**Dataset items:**
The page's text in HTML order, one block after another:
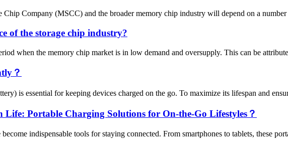
Company (MSCC) and the broader memory chip industry will depend on a
of the storage chip industry?
when the memory chip market is in low demand and oversupply. This can be
？
is essential for keeping devices charged on the go. To maximize its lifespan and
Portable Charging Solutions for On-the-Go Lifestyles？
indispensable tools for staying connected. From smartphones to tablets, these
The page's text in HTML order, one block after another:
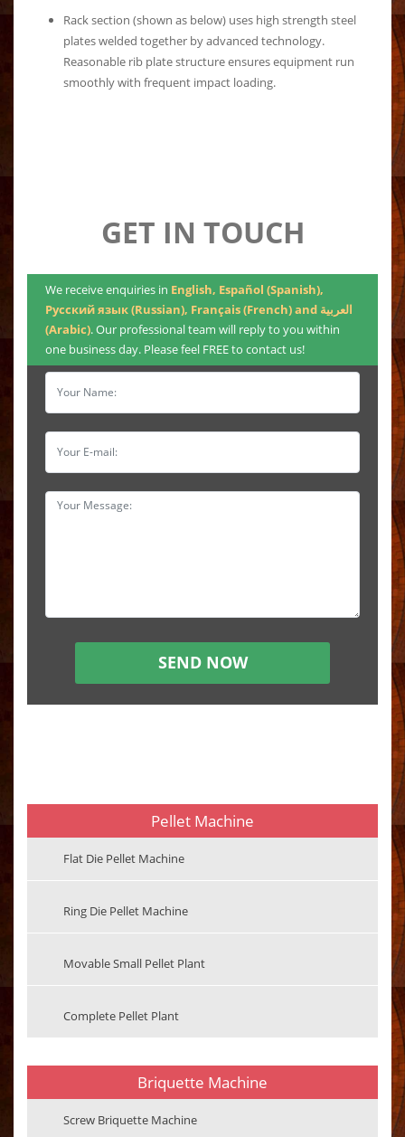
Rack section (shown as below) uses high strength steel
plates welded together by advanced technology.
Reasonable rib plate structure ensures equipment run
smoothly with frequent impact loading.
GET IN TOUCH
We receive enquiries in English, Español (Spanish),
Русский язык (Russian), Français (French) and العربية
(Arabic). Our professional team will reply to you within
one business day. Please feel FREE to contact us!
Pellet Machine
Flat Die Pellet Machine
Ring Die Pellet Machine
Movable Small Pellet Plant
Complete Pellet Plant
Briquette Machine
Screw Briquette Machine
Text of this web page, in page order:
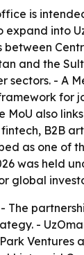
is
expand into
and the
sectors. - A
for
MoU also
B2B
as one of
was held
global
- The
-
Ventures
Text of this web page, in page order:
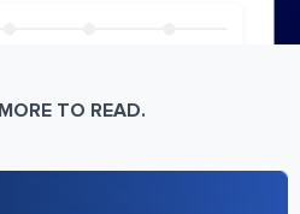
TO READ.
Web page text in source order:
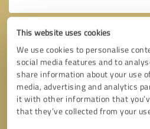
This website uses cookies
We use cookies to personalise
social media features and to
share information about your use
media, advertising and analytics
it with other information that
that they’ve collected from your
Callback request
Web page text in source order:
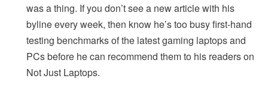
was a thing. If you don’t see a new article with his
byline every week, then know he’s too busy first-hand
testing benchmarks of the latest gaming laptops and
PCs before he can recommend them to his readers on
Not Just Laptops.
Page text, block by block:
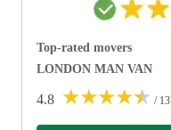
Top-rated movers
LONDON MAN VAN
4.8 ★★★★★ /
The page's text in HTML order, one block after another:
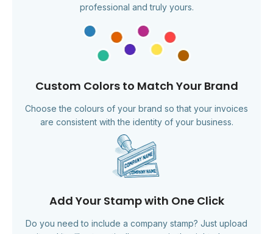
professional and truly yours.
Custom Colors to Match Your Brand
Choose the colours of your brand so that your invoices
are consistent with the identity of your business.
Add Your Stamp with One Click
Do you need to include a company stamp? Just upload
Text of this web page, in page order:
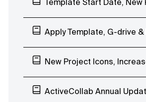
Template Start Date, New Project Header, Mobile App
Apply Template, G-drive & Dropbox Attachments
New Project Icons, Increased
ActiveCollab Annual
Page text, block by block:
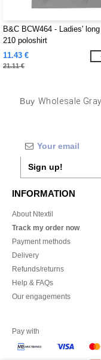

**TASK INSTRUCTIONS:** Output every record above exactly as written, but skip the pictures.

**WRITTEN REPLY:**
The page's text in HTML order, one block after another:
Company (MSCC) and the broader memory chip industry will depend on a
of the storage chip industry?
when the memory chip market is in low demand and oversupply. This can be
？
is essential for keeping devices charged on the go. To maximize its lifespan and
Portable Charging Solutions for On-the-Go Lifestyles？
indispensable tools for staying connected. From smartphones to tablets, these
The page's text in HTML order, one block after another:
Rack section (shown as below) uses high strength steel
plates welded together by advanced technology.
Reasonable rib plate structure ensures equipment run
smoothly with frequent impact loading.
GET IN TOUCH
We receive enquiries in English, Español (Spanish),
Русский язык (Russian), Français (French) and العربية
(Arabic). Our professional team will reply to you within
one business day. Please feel FREE to contact us!
Pellet Machine
Flat Die Pellet Machine
Ring Die Pellet Machine
Movable Small Pellet Plant
Complete Pellet Plant
Briquette Machine
Screw Briquette Machine
Text of this web page, in page order:
is
expand into
and the
sectors. - A
for
MoU also
B2B
as one of
was held
global
- The
-
Ventures
Text of this web page, in page order:
TO READ.
Web page text in source order:
This website uses cookies
We use cookies to personalise
social media features and to
share information about your use
media, advertising and analytics
it with other information that
that they’ve collected from your
Callback request
Web page text in source order:
was a thing. If you don’t see a new article with his
byline every week, then know he’s too busy first-hand
testing benchmarks of the latest gaming laptops and
PCs before he can recommend them to his readers on
Not Just Laptops.
Page text, block by block:
Top-rated movers
LONDON MAN VAN
4.8 ★★★★★ /
The page's text in HTML order, one block after another:
professional and truly yours.
Custom Colors to Match Your Brand
Choose the colours of your brand so that your invoices
are consistent with the identity of your business.
Add Your Stamp with One Click
Do you need to include a company stamp? Just upload
Text of this web page, in page order:
Template Start Date, New Project Header, Mobile App
Apply Template, G-drive & Dropbox Attachments
New Project Icons, Increased
ActiveCollab Annual
Page text, block by block:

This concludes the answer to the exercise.